Народ шумел, вскрикивал, шаркал ногами; под церковным сводом этот шум увеличивался, ударял в уши... Вот уже целую неделю перед Марьей народ: на девишниках, на запое, в церкви, дома — и все разговор об ней. Скорее бы кончилось!
— Кланяйся ниже, с женихом враз, — шептали сзади и дергали за платье. — Смотри умильнее.
— В правую руку платок возьми, в правую.
Марья кланялась не вовремя, народ гудел, слышался смех.
— Марьюшка, срамишь себя! Гляди на жениха, когда он кланяется, — шептали свахи.
Марья пробовала глядеть на жениха, уткнувшегося глазами в спину попа. Она видела, как отвисает у него нижняя губа, видела челку, — и ей казалось, нет хуже губы и челки ни у кого.

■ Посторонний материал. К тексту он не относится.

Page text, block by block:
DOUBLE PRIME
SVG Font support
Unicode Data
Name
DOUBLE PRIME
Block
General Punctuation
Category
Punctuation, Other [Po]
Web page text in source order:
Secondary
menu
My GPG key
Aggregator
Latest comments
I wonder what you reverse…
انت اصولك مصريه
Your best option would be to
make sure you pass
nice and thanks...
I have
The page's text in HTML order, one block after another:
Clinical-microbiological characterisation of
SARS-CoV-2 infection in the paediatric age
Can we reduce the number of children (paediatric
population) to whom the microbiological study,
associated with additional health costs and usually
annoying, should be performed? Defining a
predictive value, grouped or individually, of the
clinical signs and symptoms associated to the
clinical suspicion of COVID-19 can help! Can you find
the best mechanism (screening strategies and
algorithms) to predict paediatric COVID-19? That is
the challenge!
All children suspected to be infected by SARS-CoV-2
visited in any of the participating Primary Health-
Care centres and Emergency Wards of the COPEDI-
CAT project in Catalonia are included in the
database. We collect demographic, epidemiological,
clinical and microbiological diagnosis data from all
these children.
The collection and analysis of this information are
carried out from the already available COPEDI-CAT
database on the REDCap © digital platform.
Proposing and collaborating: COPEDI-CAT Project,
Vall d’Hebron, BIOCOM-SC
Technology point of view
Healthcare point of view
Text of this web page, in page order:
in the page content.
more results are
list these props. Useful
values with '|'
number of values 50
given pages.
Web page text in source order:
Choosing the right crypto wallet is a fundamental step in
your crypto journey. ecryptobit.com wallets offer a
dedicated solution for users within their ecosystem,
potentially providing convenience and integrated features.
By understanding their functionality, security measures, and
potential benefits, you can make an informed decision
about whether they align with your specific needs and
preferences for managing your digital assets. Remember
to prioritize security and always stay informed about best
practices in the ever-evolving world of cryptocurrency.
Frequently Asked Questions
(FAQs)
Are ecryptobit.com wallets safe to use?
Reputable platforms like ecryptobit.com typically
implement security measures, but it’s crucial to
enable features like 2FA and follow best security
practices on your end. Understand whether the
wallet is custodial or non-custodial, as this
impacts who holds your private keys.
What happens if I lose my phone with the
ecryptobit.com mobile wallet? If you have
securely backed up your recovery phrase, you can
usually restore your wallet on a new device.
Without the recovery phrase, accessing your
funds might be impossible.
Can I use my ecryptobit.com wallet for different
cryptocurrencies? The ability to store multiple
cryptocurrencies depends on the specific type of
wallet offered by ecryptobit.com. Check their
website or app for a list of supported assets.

— Опять опоздала, баламутка, — шептали свахи.
Подняв наскоро глаза, в подвижном омуте девичьих голов уловила она заботливую складку на Парунькином лице, и это перепугало ее еще больше. Девичья толпа вмиг стала уплывать к путаной резьбе позолоченного иконостаса, а голос попа прорезал шорохом насквозь и приглушил Марью откуда-то сверху:
— ...Прилепится к жене своей и будут два в плоть едину.

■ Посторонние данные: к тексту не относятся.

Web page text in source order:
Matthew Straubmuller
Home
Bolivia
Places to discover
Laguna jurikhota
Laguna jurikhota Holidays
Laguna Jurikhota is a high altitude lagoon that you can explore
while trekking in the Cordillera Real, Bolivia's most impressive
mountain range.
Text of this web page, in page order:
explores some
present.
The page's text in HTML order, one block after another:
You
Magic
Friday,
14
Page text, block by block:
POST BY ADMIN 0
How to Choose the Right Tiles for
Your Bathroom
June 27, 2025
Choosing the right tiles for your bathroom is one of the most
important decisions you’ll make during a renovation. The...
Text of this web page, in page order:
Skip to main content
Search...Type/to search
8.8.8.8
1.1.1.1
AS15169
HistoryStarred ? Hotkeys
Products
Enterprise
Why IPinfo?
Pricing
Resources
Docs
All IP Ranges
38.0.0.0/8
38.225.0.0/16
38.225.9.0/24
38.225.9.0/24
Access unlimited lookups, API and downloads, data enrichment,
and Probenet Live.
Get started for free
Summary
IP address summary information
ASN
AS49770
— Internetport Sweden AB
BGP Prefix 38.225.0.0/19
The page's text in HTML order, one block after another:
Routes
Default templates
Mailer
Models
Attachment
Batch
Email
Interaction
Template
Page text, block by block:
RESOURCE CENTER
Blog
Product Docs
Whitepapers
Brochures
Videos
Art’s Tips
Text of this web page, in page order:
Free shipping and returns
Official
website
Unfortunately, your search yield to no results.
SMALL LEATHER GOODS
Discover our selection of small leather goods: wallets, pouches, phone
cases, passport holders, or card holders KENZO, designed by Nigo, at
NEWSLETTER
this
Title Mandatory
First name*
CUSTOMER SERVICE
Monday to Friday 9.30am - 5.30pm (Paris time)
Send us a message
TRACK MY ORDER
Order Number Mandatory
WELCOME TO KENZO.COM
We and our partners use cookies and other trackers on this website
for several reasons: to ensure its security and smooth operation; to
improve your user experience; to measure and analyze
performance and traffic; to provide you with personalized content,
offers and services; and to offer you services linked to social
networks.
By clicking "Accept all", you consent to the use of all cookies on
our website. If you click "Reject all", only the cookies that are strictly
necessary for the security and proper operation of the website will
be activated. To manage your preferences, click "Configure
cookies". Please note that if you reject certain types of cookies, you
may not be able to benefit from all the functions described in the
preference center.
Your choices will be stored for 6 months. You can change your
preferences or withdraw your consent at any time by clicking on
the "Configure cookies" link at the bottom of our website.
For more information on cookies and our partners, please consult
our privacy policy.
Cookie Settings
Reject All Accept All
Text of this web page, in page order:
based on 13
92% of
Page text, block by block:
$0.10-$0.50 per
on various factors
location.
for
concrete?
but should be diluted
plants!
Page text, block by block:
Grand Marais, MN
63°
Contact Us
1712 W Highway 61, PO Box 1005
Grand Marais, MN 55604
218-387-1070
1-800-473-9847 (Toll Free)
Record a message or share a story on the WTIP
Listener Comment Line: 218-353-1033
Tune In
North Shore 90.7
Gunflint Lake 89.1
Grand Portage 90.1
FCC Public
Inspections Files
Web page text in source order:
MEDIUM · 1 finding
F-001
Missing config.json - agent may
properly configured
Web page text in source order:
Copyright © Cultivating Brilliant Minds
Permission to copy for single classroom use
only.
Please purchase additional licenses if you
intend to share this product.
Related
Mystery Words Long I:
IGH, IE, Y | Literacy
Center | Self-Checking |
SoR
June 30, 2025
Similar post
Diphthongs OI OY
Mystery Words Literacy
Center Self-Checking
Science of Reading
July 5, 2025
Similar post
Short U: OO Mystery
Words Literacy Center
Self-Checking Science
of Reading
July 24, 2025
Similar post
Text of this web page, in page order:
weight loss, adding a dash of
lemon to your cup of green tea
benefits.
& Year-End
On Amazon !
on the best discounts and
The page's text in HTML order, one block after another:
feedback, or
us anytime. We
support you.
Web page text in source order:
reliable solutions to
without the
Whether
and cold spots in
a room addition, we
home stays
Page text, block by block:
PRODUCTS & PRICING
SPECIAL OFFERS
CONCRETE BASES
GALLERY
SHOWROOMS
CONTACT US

«Не упасть бы!» — мелькнуло у ней и голове.
Поп надел на палец ей женихово кольцо, пробормотал вслух:
— Раба божья, по доброй ли воле идешь?..
— По доброй воле иду, — ответила Марья испуганно.
Потом народ разом отхлынул, поп сковал своей ладонью ее руку с рукой жениха и повел вокруг аналоя, распевая:
— Исайя ликуй...
Шум размножался по всем углам церкви и окончательно ошеломил Марью. Она переступала, как деревянная, вуаль бестолково пугалась в ногах и мешала, а шафер, отягченный градусами человек, ударял ее венцом по голове.

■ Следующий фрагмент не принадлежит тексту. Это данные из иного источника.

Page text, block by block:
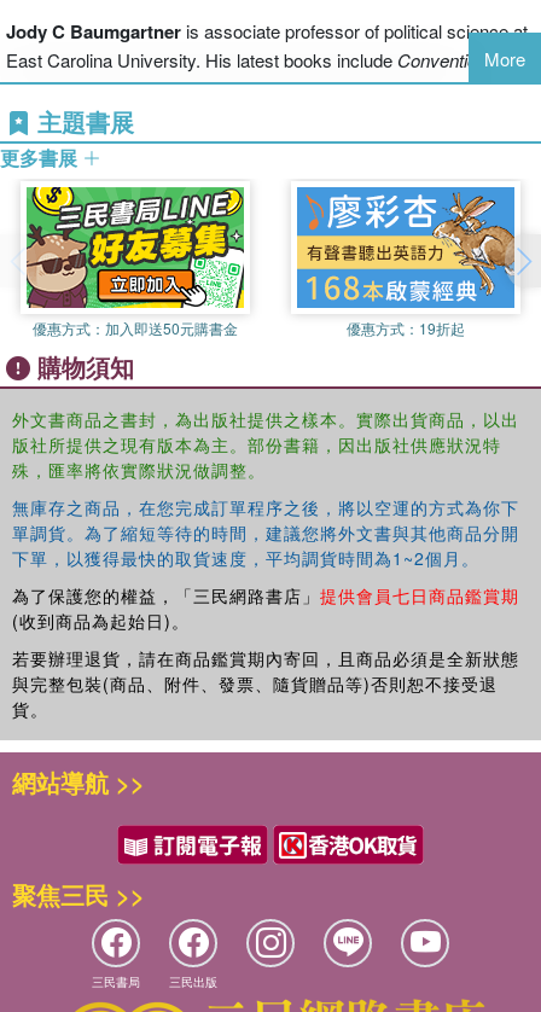
Engagingly written with analysis of jokes from comedians like Jay
Leno, Conan O’Brien, Jon Stewart and Stephen Colbert,Politics is
the crucial role late night comedy plays in our political universe?and
anyone who enjoys a good laugh.
Jody C Baumgartneris associate professor of political science at
East Carolina University. His latest books include Conventional
Wisdom and American Elections(with Peter Francia) andLaughing
Matters: Humor and American Politics in the Media Age
with Jonathan Morris).
Jonathan S. Morrisis associate professor of political science at
East Carolina University. Morris is co-editor ofLaughing Matters:
Humor and American Politics in the Media Age(with Jody
Baumgartner).
More
主題書展
更多書展
優惠方式： 加入即送50元購書金 優惠方式： 19折起
購物須知
外文書商品之書封，為出版社提供之樣本。實際出貨商品，以出
版社所提供之現有版本為主。部份書籍，因出版社供應狀況特
殊，匯率將依實際狀況做調整。
無庫存之商品，在您完成訂單程序之後，將以空運的方式為你下
單調貨。為了縮短等待的時間，建議您將外文書與其他商品分開
下單，以獲得最快的取貨速度，平均調貨時間為1~2個月。
為了保護您的權益，「三民網路書店」 提供會員七日商品鑑賞期
(收到商品為起始日)。
若要辦理退貨，請在商品鑑賞期內寄回，且商品必須是全新狀態
與完整包裝(商品、附件、發票、隨貨贈品等)否則恕不接受退
貨。
網站導航 >>
聚焦三民 >>
三民書局 三民出版
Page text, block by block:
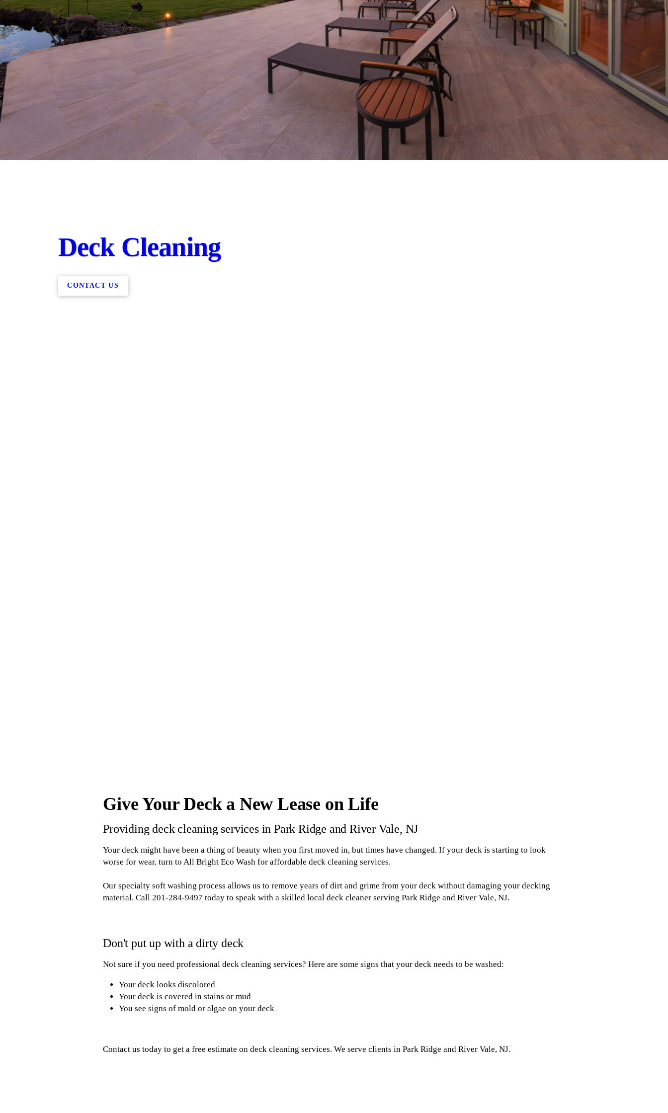
Deck Cleaning
CONTACT US
Give Your Deck a New Lease on Life
Providing deck cleaning services in Park Ridge and River Vale, NJ
Your deck might have been a thing of beauty when you first moved in, but times have changed. If your deck is starting to look
worse for wear, turn to All Bright Eco Wash for affordable deck cleaning services.
Our specialty soft washing process allows us to remove years of dirt and grime from your deck without damaging your decking
material. Call 201-284-9497 today to speak with a skilled local deck cleaner serving Park Ridge and River Vale, NJ.
Don't put up with a dirty deck
Not sure if you need professional deck cleaning services? Here are some signs that your deck needs to be washed:
Your deck looks discolored
Your deck is covered in stains or mud
You see signs of mold or algae on your deck
Contact us today to get a free estimate on deck cleaning services. We serve clients in Park Ridge and River Vale, NJ.

— Гоголем иди, шагай шибче, — шипели свахи.
Наконец толпа вынесла невесту с женихом на паперть. Идти до дому надлежало под венцами, — свадьба была заварена на диво.
У крыльца сгрудилась родня. Отец Марьи, покачиваясь, поджидал молодых. Он обнял их, но ноги у него разъехались, он поцеловал дочери предплечье.
— В губы целься! — загалдели сродники Марье, нахально поднося к ее лицу пахучие усы и бороды.
В сенях толпились девки, бабы. Молодых ввели в пропахшую керосином горницу, где хранилась одежда и часть бакалейного товара. Горницу отопили железной печкой. У стены была постлана постель на деревянной кровати, лежали четыре подушки и ватное штучковое одеяло с кружевной каймой. [Штучковый — лоскутный, из маленьких кусочков ткани.]
В передней избе угощались попы и певчие, в горнице стол был накрыт только для молодых. Шумел самовар, прислуживали свахи. С невесты сняли цветы и венчальное платье, переодели в шерстяное темно-зеленое. Жених скинул суконный пиджак и остался в голубой рубахе с коричневым галстуком горошинками.